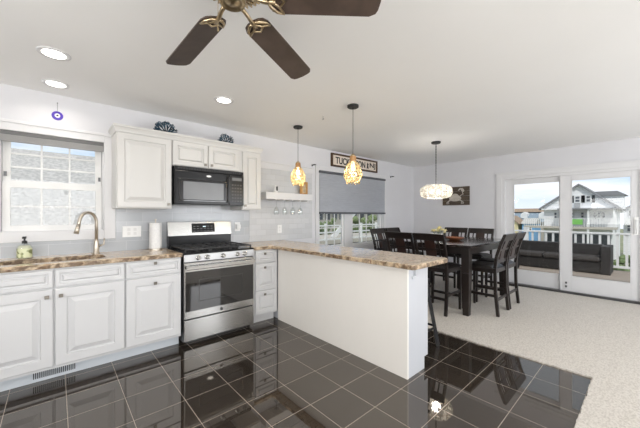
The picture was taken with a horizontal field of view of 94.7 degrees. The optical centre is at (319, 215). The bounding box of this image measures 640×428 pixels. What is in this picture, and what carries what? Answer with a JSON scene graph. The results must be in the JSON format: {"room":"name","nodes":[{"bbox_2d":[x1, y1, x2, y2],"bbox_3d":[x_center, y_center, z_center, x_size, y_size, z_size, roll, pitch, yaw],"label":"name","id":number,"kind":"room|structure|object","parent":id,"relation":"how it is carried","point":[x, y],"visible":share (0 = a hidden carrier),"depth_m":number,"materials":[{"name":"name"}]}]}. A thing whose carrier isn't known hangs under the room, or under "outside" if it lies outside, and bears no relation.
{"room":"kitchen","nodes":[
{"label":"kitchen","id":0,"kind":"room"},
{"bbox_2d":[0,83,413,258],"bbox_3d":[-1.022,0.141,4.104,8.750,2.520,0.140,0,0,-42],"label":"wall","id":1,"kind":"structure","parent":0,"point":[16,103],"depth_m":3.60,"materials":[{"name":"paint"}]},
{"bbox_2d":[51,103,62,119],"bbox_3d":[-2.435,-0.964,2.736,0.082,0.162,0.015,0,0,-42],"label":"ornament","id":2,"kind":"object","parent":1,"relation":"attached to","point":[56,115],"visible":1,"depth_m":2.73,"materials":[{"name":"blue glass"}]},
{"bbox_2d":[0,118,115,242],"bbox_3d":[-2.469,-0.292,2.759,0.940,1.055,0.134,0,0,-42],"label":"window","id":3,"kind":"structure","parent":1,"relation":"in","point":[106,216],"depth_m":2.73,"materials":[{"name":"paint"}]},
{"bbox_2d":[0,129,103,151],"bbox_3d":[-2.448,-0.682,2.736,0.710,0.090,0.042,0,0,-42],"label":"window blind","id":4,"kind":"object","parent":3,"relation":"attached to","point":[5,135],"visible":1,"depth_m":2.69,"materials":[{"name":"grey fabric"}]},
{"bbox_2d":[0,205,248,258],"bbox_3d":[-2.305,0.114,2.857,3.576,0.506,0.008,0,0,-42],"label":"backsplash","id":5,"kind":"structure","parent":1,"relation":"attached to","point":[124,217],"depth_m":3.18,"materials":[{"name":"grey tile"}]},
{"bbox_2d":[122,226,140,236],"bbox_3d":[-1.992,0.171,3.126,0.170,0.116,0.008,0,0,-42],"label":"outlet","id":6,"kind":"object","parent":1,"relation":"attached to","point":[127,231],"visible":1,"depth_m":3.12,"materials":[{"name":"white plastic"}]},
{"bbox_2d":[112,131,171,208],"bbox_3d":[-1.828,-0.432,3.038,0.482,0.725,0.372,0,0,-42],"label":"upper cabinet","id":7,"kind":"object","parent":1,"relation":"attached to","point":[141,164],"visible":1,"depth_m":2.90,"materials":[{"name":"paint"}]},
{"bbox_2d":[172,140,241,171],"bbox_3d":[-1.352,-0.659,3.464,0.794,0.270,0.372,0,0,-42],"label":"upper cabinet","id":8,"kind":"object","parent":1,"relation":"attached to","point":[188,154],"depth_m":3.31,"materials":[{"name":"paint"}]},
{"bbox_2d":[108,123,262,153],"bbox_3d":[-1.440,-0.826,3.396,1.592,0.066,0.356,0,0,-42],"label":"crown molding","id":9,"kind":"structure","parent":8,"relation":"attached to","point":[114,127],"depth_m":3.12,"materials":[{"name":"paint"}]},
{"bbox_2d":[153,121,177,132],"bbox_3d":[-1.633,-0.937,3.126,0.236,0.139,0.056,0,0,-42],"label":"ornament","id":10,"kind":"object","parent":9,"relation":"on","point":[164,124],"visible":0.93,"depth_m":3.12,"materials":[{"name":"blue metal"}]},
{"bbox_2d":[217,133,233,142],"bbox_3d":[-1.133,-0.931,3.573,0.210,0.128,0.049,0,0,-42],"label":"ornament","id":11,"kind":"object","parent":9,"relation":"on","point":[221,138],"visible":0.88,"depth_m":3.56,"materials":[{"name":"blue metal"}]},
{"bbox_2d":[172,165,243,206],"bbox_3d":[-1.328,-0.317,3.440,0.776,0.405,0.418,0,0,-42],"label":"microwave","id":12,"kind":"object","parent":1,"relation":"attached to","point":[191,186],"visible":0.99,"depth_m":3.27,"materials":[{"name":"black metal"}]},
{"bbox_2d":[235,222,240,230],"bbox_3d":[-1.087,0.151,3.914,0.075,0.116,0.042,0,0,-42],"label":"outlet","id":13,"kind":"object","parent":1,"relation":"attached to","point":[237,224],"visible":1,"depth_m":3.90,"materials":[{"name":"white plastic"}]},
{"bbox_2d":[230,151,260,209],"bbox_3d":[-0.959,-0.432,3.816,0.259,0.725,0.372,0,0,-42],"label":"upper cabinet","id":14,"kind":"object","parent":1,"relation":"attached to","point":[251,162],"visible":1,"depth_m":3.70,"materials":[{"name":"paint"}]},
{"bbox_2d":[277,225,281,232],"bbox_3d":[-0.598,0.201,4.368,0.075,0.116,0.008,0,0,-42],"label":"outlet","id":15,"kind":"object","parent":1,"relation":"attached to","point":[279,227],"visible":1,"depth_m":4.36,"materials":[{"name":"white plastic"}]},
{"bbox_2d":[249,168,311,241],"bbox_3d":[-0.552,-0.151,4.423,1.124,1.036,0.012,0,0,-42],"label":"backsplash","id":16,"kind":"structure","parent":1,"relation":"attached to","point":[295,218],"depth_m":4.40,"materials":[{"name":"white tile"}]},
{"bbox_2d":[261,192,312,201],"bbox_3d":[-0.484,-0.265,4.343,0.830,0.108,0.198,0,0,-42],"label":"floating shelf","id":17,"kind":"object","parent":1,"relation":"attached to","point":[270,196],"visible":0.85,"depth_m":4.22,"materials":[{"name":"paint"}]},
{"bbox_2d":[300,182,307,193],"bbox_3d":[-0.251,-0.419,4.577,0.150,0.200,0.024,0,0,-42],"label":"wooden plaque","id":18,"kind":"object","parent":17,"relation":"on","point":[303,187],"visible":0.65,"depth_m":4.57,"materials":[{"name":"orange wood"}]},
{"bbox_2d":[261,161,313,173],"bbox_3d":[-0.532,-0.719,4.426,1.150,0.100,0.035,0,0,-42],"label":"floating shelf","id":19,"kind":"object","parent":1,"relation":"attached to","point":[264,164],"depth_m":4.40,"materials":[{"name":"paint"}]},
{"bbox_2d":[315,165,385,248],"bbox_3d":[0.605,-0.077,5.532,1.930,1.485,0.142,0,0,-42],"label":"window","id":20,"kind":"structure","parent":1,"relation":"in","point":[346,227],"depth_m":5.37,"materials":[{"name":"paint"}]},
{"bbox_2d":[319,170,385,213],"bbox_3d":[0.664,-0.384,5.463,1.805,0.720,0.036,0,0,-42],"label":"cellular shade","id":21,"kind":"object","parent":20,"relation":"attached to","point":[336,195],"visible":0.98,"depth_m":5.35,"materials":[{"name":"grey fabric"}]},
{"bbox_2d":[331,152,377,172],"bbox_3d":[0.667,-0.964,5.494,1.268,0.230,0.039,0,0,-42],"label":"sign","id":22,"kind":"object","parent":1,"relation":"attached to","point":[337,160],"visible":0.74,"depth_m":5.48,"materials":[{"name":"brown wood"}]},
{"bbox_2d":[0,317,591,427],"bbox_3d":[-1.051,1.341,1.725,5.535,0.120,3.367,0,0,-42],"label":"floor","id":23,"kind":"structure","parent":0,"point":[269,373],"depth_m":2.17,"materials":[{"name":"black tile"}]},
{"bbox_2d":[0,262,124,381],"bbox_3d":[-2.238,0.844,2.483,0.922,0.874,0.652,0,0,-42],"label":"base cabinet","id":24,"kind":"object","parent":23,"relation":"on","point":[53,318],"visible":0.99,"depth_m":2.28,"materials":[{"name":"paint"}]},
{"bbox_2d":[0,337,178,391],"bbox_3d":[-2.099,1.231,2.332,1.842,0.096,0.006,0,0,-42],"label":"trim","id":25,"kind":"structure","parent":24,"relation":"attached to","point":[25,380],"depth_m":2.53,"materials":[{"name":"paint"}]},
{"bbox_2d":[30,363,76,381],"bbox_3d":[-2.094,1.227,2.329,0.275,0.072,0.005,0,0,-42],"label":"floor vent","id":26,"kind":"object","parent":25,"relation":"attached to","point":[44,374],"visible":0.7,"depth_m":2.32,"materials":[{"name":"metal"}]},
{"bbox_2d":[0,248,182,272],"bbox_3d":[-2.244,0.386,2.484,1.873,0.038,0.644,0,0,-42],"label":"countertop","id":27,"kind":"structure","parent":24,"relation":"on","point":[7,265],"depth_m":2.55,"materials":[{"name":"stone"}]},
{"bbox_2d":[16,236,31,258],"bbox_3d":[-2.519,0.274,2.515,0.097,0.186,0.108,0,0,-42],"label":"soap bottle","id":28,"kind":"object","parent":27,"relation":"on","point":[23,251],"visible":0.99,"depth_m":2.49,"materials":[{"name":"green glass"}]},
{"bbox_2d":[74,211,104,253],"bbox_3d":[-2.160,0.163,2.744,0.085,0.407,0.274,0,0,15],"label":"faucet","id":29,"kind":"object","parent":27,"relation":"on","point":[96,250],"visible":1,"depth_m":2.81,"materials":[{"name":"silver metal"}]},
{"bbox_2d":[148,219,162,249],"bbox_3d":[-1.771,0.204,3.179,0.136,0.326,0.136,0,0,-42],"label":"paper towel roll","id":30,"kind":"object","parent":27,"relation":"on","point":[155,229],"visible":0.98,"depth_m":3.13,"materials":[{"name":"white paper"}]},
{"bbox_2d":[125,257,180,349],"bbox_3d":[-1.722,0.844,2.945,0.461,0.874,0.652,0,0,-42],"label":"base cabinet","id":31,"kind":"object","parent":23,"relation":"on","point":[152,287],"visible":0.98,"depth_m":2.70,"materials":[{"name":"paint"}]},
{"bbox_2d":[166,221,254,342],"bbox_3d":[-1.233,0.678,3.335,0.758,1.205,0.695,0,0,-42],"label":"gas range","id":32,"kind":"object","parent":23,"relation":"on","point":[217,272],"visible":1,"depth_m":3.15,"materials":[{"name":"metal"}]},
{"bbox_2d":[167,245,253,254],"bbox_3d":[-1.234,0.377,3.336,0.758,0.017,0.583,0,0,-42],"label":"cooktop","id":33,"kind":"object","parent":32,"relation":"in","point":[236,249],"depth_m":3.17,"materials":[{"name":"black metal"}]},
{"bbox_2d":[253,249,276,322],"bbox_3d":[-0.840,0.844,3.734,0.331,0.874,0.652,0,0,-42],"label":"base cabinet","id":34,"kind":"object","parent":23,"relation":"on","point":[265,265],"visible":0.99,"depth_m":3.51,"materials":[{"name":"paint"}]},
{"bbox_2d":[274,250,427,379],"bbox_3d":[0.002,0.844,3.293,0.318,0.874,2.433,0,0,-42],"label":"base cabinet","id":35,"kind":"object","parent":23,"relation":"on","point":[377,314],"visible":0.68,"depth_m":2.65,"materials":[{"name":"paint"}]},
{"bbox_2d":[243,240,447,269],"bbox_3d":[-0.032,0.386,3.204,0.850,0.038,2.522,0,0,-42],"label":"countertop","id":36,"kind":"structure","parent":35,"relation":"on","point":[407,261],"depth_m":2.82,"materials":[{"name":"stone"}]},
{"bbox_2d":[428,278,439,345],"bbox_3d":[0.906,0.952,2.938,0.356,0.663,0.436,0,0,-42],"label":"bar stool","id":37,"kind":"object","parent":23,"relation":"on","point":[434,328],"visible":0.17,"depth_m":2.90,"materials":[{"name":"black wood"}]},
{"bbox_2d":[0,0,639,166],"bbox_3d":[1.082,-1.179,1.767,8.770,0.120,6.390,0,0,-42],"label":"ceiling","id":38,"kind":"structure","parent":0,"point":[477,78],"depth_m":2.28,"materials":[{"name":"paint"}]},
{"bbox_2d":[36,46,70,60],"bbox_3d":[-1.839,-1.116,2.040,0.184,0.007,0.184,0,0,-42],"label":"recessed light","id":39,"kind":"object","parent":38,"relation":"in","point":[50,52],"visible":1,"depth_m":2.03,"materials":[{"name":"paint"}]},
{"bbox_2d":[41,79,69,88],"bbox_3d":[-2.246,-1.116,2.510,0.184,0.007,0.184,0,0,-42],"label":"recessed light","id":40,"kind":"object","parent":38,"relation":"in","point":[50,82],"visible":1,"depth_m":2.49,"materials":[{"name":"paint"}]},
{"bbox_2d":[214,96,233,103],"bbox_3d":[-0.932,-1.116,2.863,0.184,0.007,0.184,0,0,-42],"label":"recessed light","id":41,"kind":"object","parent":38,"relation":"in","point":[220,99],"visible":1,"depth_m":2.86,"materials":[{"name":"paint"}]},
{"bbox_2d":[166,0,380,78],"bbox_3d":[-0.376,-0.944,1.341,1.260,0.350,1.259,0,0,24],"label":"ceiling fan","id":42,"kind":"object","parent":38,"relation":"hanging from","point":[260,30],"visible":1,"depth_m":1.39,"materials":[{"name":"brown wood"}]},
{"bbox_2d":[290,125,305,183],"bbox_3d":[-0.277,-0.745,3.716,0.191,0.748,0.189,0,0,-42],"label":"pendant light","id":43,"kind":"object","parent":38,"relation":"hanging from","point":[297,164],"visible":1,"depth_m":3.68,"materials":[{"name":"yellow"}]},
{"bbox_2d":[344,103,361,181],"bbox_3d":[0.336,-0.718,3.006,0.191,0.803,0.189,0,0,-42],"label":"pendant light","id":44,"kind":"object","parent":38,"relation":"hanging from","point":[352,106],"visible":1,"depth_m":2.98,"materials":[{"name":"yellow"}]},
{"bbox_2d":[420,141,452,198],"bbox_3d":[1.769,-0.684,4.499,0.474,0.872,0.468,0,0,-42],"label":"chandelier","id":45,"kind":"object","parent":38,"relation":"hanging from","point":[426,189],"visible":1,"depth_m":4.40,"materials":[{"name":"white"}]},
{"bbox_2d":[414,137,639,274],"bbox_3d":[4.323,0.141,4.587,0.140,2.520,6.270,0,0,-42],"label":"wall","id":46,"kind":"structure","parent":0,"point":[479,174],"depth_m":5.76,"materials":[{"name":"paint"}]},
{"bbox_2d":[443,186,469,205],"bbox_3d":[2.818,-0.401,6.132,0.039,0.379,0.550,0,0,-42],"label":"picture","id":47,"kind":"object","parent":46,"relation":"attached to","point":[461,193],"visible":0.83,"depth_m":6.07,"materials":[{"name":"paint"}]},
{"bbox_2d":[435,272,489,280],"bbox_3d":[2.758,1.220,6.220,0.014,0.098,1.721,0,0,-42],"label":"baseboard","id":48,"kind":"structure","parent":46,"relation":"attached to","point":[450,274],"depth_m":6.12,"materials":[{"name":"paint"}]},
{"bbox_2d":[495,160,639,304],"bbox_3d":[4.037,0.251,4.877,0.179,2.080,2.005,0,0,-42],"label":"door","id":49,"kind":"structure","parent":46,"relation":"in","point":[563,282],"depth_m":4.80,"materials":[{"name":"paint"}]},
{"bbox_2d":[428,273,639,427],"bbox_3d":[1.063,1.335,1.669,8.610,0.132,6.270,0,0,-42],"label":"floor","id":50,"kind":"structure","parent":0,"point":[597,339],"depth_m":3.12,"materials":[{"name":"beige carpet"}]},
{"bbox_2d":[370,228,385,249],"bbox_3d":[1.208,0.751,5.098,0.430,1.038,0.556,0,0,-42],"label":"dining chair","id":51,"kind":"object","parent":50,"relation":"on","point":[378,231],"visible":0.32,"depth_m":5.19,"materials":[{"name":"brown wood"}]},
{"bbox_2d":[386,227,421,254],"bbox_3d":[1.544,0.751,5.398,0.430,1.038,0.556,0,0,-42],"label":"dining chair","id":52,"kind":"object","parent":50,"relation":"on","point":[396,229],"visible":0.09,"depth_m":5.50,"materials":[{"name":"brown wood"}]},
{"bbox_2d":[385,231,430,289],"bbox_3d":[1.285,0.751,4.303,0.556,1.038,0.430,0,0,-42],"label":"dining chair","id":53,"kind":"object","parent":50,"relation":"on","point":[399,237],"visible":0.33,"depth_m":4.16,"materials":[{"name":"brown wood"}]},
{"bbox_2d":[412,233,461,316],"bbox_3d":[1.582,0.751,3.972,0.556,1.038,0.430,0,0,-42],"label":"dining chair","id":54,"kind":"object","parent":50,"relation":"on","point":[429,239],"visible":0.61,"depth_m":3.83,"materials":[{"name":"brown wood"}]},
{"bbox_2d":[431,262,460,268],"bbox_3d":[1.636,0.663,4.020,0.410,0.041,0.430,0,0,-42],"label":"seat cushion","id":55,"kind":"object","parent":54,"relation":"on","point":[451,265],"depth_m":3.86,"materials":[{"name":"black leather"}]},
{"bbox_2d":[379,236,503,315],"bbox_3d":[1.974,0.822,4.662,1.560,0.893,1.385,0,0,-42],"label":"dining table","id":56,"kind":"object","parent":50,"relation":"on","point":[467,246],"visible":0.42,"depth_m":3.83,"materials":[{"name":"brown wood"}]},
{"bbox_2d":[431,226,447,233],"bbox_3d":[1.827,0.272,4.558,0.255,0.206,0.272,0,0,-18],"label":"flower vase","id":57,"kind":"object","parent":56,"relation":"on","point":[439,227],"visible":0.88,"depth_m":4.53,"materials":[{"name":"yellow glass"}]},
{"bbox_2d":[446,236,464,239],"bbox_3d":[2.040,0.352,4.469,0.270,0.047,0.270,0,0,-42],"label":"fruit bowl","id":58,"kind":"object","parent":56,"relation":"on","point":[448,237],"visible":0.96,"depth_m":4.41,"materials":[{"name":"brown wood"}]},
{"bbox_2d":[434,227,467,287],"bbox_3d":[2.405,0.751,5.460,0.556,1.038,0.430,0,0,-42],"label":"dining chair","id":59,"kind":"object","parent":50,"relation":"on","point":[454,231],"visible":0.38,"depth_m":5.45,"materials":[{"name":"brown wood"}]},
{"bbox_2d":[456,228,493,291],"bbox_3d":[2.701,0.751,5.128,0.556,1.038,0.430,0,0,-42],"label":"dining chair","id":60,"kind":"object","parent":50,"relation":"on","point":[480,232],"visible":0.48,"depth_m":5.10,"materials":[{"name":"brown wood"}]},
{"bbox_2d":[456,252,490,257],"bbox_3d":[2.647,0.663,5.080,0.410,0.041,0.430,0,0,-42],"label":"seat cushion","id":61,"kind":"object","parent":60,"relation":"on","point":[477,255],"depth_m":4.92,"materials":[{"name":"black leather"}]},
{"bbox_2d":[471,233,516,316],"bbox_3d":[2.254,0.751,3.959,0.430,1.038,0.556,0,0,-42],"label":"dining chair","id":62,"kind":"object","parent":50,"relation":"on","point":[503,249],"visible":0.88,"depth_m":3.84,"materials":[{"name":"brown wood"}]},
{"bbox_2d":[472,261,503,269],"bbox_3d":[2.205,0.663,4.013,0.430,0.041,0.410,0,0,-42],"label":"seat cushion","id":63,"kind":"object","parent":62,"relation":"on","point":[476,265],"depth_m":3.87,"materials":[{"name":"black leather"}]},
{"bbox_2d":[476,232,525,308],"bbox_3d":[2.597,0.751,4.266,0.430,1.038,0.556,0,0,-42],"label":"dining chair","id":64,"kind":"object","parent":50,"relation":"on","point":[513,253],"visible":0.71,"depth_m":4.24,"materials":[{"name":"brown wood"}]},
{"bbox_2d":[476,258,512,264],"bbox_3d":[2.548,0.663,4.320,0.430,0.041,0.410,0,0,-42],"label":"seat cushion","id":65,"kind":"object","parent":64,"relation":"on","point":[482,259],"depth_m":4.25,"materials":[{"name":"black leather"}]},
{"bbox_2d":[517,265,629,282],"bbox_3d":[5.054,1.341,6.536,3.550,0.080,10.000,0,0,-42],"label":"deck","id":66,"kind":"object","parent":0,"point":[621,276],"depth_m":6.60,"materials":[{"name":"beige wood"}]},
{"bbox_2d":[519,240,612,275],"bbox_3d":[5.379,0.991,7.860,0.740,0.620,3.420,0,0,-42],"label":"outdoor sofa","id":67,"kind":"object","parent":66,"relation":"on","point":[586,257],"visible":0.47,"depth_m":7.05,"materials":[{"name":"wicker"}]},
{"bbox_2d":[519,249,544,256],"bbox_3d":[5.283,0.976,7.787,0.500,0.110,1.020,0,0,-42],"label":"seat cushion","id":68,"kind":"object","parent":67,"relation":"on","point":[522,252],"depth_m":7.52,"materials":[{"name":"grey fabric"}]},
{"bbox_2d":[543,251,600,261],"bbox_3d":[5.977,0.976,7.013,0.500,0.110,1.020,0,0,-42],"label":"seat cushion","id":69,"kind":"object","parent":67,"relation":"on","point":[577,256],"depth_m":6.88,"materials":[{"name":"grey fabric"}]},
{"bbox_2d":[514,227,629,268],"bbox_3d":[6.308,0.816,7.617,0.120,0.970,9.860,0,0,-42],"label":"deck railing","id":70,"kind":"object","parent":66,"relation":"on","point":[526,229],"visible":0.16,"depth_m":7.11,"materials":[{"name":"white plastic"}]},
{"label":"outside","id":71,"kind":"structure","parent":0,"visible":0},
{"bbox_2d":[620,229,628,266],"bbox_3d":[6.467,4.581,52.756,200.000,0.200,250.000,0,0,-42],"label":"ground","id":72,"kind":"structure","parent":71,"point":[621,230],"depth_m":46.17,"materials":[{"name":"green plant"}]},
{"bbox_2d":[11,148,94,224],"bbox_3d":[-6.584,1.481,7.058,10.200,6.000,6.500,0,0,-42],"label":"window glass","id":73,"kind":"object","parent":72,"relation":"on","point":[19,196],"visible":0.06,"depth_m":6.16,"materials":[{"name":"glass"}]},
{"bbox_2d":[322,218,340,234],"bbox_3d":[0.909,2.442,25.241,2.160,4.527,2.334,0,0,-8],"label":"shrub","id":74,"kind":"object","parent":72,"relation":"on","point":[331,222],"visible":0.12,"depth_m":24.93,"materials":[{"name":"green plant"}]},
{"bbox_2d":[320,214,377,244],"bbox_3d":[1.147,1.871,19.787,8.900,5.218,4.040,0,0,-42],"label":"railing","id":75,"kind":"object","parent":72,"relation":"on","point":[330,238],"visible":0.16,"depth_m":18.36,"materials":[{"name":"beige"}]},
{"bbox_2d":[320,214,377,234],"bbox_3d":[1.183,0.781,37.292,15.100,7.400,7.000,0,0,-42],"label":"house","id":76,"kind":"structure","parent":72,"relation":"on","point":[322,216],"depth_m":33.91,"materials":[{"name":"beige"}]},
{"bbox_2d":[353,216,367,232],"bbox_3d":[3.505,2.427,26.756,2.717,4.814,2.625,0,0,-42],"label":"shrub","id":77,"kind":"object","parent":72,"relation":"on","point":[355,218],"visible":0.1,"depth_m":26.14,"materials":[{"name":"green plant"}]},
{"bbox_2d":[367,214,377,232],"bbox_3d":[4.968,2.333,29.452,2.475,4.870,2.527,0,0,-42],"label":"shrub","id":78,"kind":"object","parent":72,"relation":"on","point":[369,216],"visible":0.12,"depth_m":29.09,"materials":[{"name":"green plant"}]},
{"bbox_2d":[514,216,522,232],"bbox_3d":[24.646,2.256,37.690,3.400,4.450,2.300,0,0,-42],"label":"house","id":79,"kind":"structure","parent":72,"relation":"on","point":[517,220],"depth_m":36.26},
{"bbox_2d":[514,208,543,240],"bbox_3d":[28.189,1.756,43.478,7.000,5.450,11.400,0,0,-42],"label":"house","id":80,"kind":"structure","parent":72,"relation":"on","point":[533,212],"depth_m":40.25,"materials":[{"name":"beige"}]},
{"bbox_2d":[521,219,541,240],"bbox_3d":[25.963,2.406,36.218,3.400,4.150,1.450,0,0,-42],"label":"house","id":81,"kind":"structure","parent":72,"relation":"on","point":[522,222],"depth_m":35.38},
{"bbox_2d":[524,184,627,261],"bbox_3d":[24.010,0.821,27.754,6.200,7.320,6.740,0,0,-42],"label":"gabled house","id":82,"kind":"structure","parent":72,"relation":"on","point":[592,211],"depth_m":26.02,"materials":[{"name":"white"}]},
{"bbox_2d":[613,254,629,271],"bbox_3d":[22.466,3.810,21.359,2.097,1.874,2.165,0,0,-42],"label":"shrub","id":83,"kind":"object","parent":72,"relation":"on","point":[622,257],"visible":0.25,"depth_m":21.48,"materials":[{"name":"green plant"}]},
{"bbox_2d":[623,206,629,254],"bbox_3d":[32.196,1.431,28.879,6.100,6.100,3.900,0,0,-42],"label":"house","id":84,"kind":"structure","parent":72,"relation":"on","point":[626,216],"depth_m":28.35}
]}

WHAT YOU HAVE TO DO – Please copy each line from the material above in which the string "tile" appears.

OUTPUT OF THE EXERCISE –
{"bbox_2d":[0,205,248,258],"bbox_3d":[-2.305,0.114,2.857,3.576,0.506,0.008,0,0,-42],"label":"backsplash","id":5,"kind":"structure","parent":1,"relation":"attached to","point":[124,217],"depth_m":3.18,"materials":[{"name":"grey tile"}]},
{"bbox_2d":[249,168,311,241],"bbox_3d":[-0.552,-0.151,4.423,1.124,1.036,0.012,0,0,-42],"label":"backsplash","id":16,"kind":"structure","parent":1,"relation":"attached to","point":[295,218],"depth_m":4.40,"materials":[{"name":"white tile"}]},
{"bbox_2d":[0,317,591,427],"bbox_3d":[-1.051,1.341,1.725,5.535,0.120,3.367,0,0,-42],"label":"floor","id":23,"kind":"structure","parent":0,"point":[269,373],"depth_m":2.17,"materials":[{"name":"black tile"}]},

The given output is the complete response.